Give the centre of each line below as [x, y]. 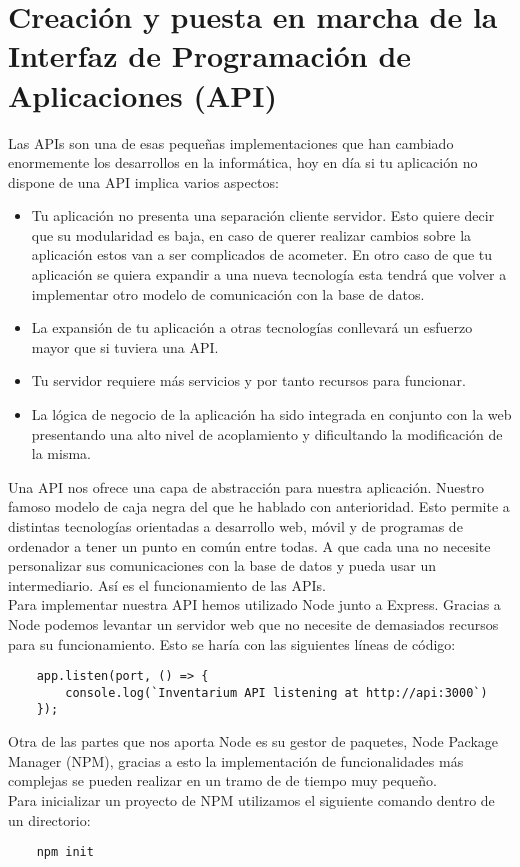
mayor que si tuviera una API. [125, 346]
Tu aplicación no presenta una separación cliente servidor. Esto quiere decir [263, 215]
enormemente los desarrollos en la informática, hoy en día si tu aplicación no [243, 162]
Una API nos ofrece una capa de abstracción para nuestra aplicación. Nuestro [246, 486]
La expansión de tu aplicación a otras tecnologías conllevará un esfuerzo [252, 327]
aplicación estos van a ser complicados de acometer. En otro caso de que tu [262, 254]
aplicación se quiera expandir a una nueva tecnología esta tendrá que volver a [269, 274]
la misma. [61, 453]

□ □ □ □

## EXERCISE GOAL
The lines to output run from the one containing "aplicación se quiera" through the last line of the records above; repeat them exactly and nothing more.

## ANSWER SECTION
aplicación se quiera expandir a una nueva tecnología esta tendrá que volver a [269, 274]
la misma. [61, 453]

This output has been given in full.